Reginald Horace Blyth (3 December 1898 – 28 October 1964) was an English author and devotee of Japanese culture. He is most famous for his writings on Zen and on haiku poetry.
Or, to express this in another way, suggested to me by Professor Suzuki, in connection with seeing into our own nature, poetry is the something that we see, but the seeing and the something are one; without the seeing there is no something, no something, no seeing. There is neither discovery nor creation: only the perfect, indivisible experience.
There is a Hindu myth about the Self or God of the universe who sees life as (play). But since the Self is what there is and all there is and thus has no one separate to play with, he plays the cosmic game of hide-and-seek with himself. . . all the time forgetting who he really is. Eventually however the Self awakens from his many dreams and fantasies and remembers his true identity, the one eternal Self of the Cosmos who is never born and never dies.
If all men lead mechanical, unpoetical lives, this is the real nihilism, the real undoing of the world.
There is nothing intrinsically more beautiful or poetical about the moon than about a dunghill; if anything, the contrary, for the latter is full of life and warmth and energy.
We that change, hate change. And we that pass, love what abides. Ashes, darkness, dust.
It is not merely the brevity by which the haiku isolates a particular group of phenomena from all the rest; nor its suggestiveness, through which it reveals a whole world of experience. It is not only in its remarkable use of the season word, by which it gives us a feeling of a quarter of the year; nor its faint all-pervading humour. Its peculiar quality is its self-effacing, self-annihilative nature, by which it enables us, more than any other form of literature, to grasp the thing-in-itself.

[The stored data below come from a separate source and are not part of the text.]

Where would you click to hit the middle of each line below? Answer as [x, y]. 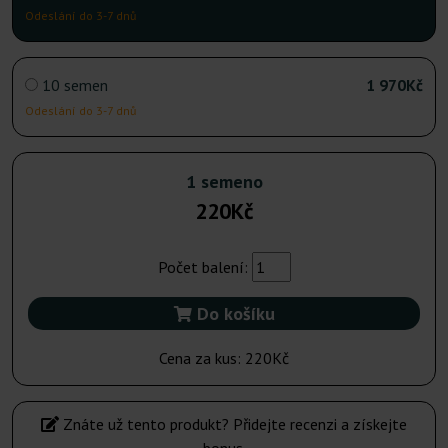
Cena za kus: [202, 358]
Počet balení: [204, 267]
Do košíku [233, 314]
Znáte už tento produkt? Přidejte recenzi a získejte [233, 424]
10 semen [75, 85]
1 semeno [224, 182]
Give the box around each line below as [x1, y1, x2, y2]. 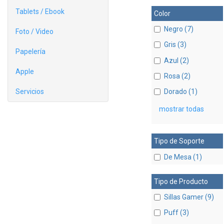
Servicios [15, 87, 44, 95]
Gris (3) [163, 40, 186, 49]
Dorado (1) [163, 87, 197, 96]
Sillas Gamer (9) [163, 192, 214, 201]
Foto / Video [15, 27, 53, 35]
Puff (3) [163, 208, 189, 217]
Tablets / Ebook [15, 7, 64, 15]
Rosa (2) [163, 72, 190, 80]
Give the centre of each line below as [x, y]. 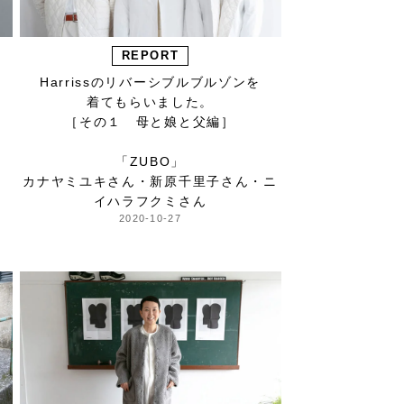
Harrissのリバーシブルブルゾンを [150, 83]
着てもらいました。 [150, 102]
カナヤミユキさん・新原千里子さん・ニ [150, 182]
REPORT [150, 56]
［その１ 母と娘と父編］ [150, 122]
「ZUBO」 [150, 162]
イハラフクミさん [150, 202]
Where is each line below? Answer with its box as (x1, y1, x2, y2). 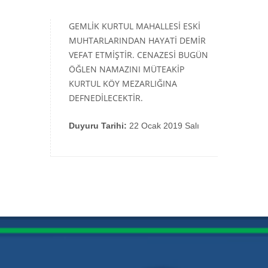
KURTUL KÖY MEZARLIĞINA (69, 78, 177, 89)
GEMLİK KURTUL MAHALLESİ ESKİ (69, 20, 200, 32)
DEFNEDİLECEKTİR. (69, 92, 143, 103)
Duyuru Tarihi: (69, 121, 127, 130)
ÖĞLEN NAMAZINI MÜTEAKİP (69, 63, 184, 75)
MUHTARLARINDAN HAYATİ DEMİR (69, 35, 206, 46)
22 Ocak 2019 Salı (127, 121, 199, 130)
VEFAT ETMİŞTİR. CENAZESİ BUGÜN (69, 49, 208, 60)

The sun shines, snow falls, mountains rise and valleys sink, night deepens and pales into day, but it is only very seldom that we attend to such things. . . . When we are grasping the inexpressible meaning of these things, this is life, this is living. To do this twenty-four hours a day is the Way of Haiku. It is having life more abundantly.
Zen is the game of insight, the game of discovering who you are beneath the social masks.
A haiku is the expression of a temporary enlightenment, in which we see into the life of things.
A thief running away like mad from a ferocious watch-dog may be a splendid example of Zen.
These are some of the characteristics of the state of mind which the creation and appreciation of haiku demand: Selflessness, Loneliness, Grateful Acceptance, Wordlessness, Non-intellectuality, Contradictoriness, Humor, Freedom, Non-morality, Simplicity, Materiality, Love, and Courage.
Thus we see that the all important thing is not killing or giving life, drinking or not drinking, living in the town or the country, being unlucky or lucky, winning or losing. It is how we win, how we lose, how we live or die, finally, how we choose.
What is essential is not the answer but the questions; the answers indeed are the death of the life that is in the questions.
Zen is mind-less activity, that is, Mind-ful activity, and it may often be advisable to emphasize the mind, and say, Take care of the thoughts and the actions will take care of themselves.
I myself think that to have a cat is more important than to have a Bible.
Regarding R. H. Blyth: Blyth's four volume Haiku became especially popular at this time [1950's] because his translations were based on the assumption that the haiku was the poetic expression of Zen. Not surprisingly, his books attracted the attention of the Beat school, most notably writers such as Allen Ginsberg, Gary Snyder and Jack Kerouac, all of whom had a prior interest in Zen.
We walk, and our religion is shown even to the dullest and most insensitive person in how we walk. Or to put it more accurately, living in this world means choosing, choosing to walk, and the way we choose to walk is infallibly and perfectly expressed in the walk itself. Nothing can disguise it. The walk of an ordinary man and of an enlightened man are as different as that of a snake and a giraffe.
Nothing divides one so much as thought.
Think of Zen, of the Void, of Good and Evil and you are bound hand and foot. Think only and entirely and completely of what you are doing at the moment and you are free as a bird.
The object of our lives is to look at, listen to, touch, taste things. Without them, - these sticks, stones, feathers, shells, - there is no Deity.